- SOURCE DATA
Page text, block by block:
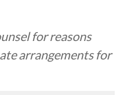
for reasons
arrangements for
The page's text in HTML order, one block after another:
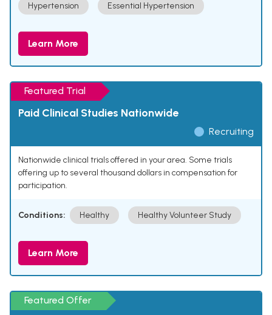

- WORK ITEM
The copy must reproduce the listing above verbatim and contain no pictures.

- RESPONSE TO THE TASK
Page text, block by block:
for reasons
arrangements for
The page's text in HTML order, one block after another:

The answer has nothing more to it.